EXERCISE DIRECTIONS
Transcribe the records in full.

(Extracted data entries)
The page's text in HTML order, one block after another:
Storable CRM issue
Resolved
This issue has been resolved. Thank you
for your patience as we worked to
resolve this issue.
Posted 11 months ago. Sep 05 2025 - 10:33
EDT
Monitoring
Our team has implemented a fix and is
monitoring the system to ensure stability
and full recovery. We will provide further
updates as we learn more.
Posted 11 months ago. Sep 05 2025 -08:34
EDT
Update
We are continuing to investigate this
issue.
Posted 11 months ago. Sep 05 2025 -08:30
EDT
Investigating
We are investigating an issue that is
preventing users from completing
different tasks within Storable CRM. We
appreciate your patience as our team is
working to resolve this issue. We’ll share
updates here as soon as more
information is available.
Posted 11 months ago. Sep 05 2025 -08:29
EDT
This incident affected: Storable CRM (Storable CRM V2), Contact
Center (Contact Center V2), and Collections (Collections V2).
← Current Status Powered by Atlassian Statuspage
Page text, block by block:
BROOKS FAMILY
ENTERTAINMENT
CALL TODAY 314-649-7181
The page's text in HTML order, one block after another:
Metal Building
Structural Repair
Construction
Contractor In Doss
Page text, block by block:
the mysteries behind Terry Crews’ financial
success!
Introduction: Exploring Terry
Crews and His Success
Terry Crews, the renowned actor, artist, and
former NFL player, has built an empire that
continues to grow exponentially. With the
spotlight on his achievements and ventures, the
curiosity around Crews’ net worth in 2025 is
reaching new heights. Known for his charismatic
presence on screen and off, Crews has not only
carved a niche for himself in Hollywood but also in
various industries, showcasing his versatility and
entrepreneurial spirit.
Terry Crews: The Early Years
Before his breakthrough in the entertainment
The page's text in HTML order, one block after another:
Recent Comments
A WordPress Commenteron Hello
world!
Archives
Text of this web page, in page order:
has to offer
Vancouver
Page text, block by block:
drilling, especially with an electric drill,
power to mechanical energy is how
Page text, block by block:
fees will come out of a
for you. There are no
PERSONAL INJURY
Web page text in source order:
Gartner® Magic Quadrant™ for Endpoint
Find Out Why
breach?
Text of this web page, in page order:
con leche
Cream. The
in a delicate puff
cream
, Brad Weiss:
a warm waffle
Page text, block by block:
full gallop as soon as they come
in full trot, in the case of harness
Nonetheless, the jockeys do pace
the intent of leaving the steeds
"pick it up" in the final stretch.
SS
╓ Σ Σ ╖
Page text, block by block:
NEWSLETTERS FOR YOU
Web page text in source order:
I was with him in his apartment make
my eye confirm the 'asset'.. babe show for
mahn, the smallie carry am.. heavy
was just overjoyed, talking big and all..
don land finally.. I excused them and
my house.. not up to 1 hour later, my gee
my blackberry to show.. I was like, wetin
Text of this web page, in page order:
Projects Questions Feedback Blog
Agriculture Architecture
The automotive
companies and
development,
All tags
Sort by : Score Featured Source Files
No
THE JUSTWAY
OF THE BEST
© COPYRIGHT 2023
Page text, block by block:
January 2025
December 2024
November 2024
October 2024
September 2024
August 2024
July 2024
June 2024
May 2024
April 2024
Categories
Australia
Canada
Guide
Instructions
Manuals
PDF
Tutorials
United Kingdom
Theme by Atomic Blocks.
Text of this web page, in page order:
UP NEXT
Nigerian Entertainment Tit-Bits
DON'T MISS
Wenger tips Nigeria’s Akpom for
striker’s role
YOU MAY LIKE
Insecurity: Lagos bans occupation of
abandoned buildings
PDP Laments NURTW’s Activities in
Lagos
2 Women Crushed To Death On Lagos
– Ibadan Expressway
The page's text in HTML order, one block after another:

RESPONSE TO THE TASK
The page's text in HTML order, one block after another:
Storable CRM issue
Resolved
This issue has been resolved. Thank you
for your patience as we worked to
resolve this issue.
Posted 11 months ago. Sep 05 2025 - 10:33
EDT
Monitoring
Our team has implemented a fix and is
monitoring the system to ensure stability
and full recovery. We will provide further
updates as we learn more.
Posted 11 months ago. Sep 05 2025 -08:34
EDT
Update
We are continuing to investigate this
issue.
Posted 11 months ago. Sep 05 2025 -08:30
EDT
Investigating
We are investigating an issue that is
preventing users from completing
different tasks within Storable CRM. We
appreciate your patience as our team is
working to resolve this issue. We’ll share
updates here as soon as more
information is available.
Posted 11 months ago. Sep 05 2025 -08:29
EDT
This incident affected: Storable CRM (Storable CRM V2), Contact
Center (Contact Center V2), and Collections (Collections V2).
← Current Status Powered by Atlassian Statuspage
Page text, block by block:
BROOKS FAMILY
ENTERTAINMENT
CALL TODAY 314-649-7181
The page's text in HTML order, one block after another:
Metal Building
Structural Repair
Construction
Contractor In Doss
Page text, block by block:
the mysteries behind Terry Crews’ financial
success!
Introduction: Exploring Terry
Crews and His Success
Terry Crews, the renowned actor, artist, and
former NFL player, has built an empire that
continues to grow exponentially. With the
spotlight on his achievements and ventures, the
curiosity around Crews’ net worth in 2025 is
reaching new heights. Known for his charismatic
presence on screen and off, Crews has not only
carved a niche for himself in Hollywood but also in
various industries, showcasing his versatility and
entrepreneurial spirit.
Terry Crews: The Early Years
Before his breakthrough in the entertainment
The page's text in HTML order, one block after another:
Recent Comments
A WordPress Commenteron Hello
world!
Archives
Text of this web page, in page order:
has to offer
Vancouver
Page text, block by block:
drilling, especially with an electric drill,
power to mechanical energy is how
Page text, block by block:
fees will come out of a
for you. There are no
PERSONAL INJURY
Web page text in source order:
Gartner® Magic Quadrant™ for Endpoint
Find Out Why
breach?
Text of this web page, in page order:
con leche
Cream. The
in a delicate puff
cream
, Brad Weiss:
a warm waffle
Page text, block by block:
full gallop as soon as they come
in full trot, in the case of harness
Nonetheless, the jockeys do pace
the intent of leaving the steeds
"pick it up" in the final stretch.
SS
╓ Σ Σ ╖
Page text, block by block:
NEWSLETTERS FOR YOU
Web page text in source order:
I was with him in his apartment make
my eye confirm the 'asset'.. babe show for
mahn, the smallie carry am.. heavy
was just overjoyed, talking big and all..
don land finally.. I excused them and
my house.. not up to 1 hour later, my gee
my blackberry to show.. I was like, wetin
Text of this web page, in page order:
Projects Questions Feedback Blog
Agriculture Architecture
The automotive
companies and
development,
All tags
Sort by : Score Featured Source Files
No
THE JUSTWAY
OF THE BEST
© COPYRIGHT 2023
Page text, block by block:
January 2025
December 2024
November 2024
October 2024
September 2024
August 2024
July 2024
June 2024
May 2024
April 2024
Categories
Australia
Canada
Guide
Instructions
Manuals
PDF
Tutorials
United Kingdom
Theme by Atomic Blocks.
Text of this web page, in page order:
UP NEXT
Nigerian Entertainment Tit-Bits
DON'T MISS
Wenger tips Nigeria’s Akpom for
striker’s role
YOU MAY LIKE
Insecurity: Lagos bans occupation of
abandoned buildings
PDP Laments NURTW’s Activities in
Lagos
2 Women Crushed To Death On Lagos
– Ibadan Expressway
The page's text in HTML order, one block after another:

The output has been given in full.